Feitas tais considerações sobre a importância de uma compreensão afeita aos emaranhados (ou malhas/ meshwork, como também nomeia Ingold, a partir de Lefebvre, Ingold, 2012; 201522) e de uma alternativa ao antropocentrismo, buscou-se pela concepção de agência expandida, uma vez que, nessa perspectiva, os seres e coisas tornam-se "agentes performativos", no mesmo grau de importância (em termos de afecções), digamos assim.

Neste sentido, temos que imaginar um mundo em que os sujeitos - humanos ou não humanos, animados ou inanimados - “são” porque estão em relação e influenciando um ao outro, todos enredados e passa a ser impossível dizer onde estão os limites (por exemplo, de cada criança/ das crianças, professor/ adulto(s) e as coisas). Em tais relações de reciprocidade, toda a matéria altera e muda as intra-ações em andamento, como nos lembra Moss (2019).

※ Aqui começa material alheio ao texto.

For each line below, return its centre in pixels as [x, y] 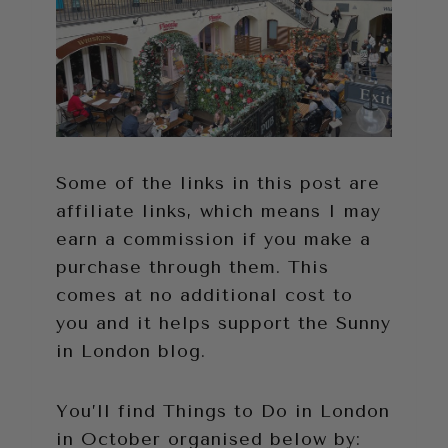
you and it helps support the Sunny [223, 323]
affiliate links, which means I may [218, 211]
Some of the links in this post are [218, 183]
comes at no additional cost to [204, 295]
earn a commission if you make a [213, 239]
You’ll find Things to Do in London [223, 411]
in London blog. [131, 351]
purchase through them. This [192, 267]
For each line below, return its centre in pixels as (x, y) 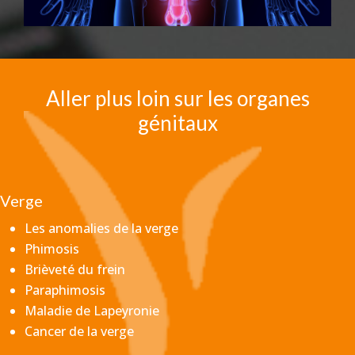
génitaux (177, 123)
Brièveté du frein (75, 270)
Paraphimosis (65, 290)
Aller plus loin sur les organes (177, 99)
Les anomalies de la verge (101, 229)
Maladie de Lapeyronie (92, 311)
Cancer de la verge (79, 332)
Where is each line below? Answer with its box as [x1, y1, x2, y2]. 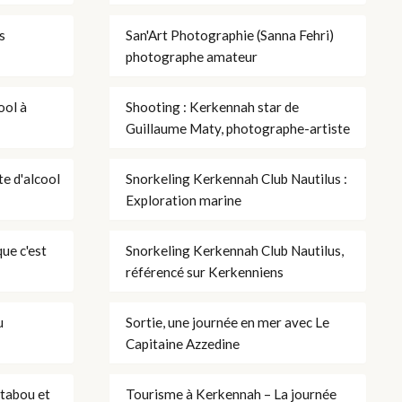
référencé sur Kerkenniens [126, 263, 284, 280]
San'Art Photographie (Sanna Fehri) [126, 26, 334, 43]
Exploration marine [126, 191, 241, 208]
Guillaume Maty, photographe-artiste [126, 119, 350, 136]
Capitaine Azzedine [126, 335, 240, 352]
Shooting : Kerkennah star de [126, 98, 299, 115]
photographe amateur [126, 48, 258, 65]
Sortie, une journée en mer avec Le [126, 313, 329, 330]
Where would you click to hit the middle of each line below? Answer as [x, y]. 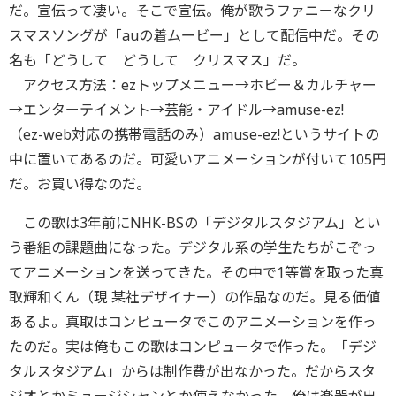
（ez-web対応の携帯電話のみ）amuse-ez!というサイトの [194, 134]
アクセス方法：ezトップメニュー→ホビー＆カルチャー [193, 85]
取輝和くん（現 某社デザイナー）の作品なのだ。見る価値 [194, 297]
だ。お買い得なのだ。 [80, 184]
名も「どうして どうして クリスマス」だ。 [157, 60]
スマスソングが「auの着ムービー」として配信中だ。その [194, 35]
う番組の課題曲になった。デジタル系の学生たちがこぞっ [193, 247]
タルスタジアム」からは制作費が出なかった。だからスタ [192, 371]
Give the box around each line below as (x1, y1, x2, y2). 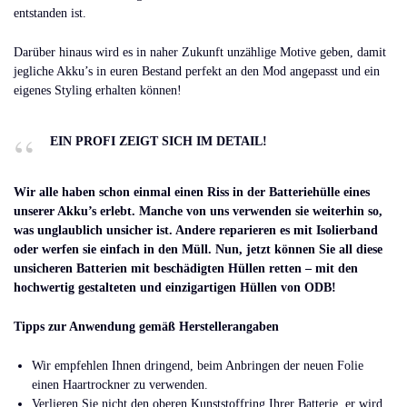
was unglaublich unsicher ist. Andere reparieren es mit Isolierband (14, 223, 378, 238)
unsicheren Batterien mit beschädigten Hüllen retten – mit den (14, 262, 358, 276)
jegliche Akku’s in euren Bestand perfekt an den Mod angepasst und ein (14, 65, 380, 79)
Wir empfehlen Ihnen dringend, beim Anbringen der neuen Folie (32, 358, 363, 372)
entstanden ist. (14, 6, 86, 21)
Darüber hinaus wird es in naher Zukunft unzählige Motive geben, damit (14, 45, 386, 60)
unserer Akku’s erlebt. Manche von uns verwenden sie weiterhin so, (14, 204, 382, 219)
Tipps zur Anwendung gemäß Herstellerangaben (14, 320, 279, 334)

Para a compreensão dessa concepção de agência, o autor faz também referência a Karen Barad (2009, citado por Moss, 2019), apontando que é preciso deslocar a própria noção de indivíduos que existem independentemente. Ao contrário, a agência passa a ser compreendida como uma encenação, uma questão de possibilidades para reconfigurar emaranhados. Segundo Barad, agência não tem a ver com escolha, em nenhum sentido humanista liberal, mas “sobre capacidade de resposta, sobre as possibilidades de resposta mútua” (Barad, 2009, citado por Moss, 2019: 145). Nessa direção, portanto, que se dá a ideia de arrastamento e hibridização de pontos nas redes tecidas (indiscerníveis, como dito por Ingold, 2012), como mencionado.

Portanto, a recente revisão teórica sobre o conceito de agência infantil, realizada por Pavez Soto e Sepúlveda Kattan (2019), mostrou-se muito relevante para contextualizar o campo e sugerir um terreno epistemológico para que se concentrassem as principais reflexões do presente estudo. As referidas autoras destacam que o conceito de agência ainda está em fase de consolidação em nível teórico das ciências sociais e dos estudos da infância, embora não haja um destaque aos bebês nesse levantamento realizado pelas autoras. Ainda assim, enfatizam a utilidade e pertinência do conceito para se definir e compreender a ação social que desenvolvem as crianças no mundo atual.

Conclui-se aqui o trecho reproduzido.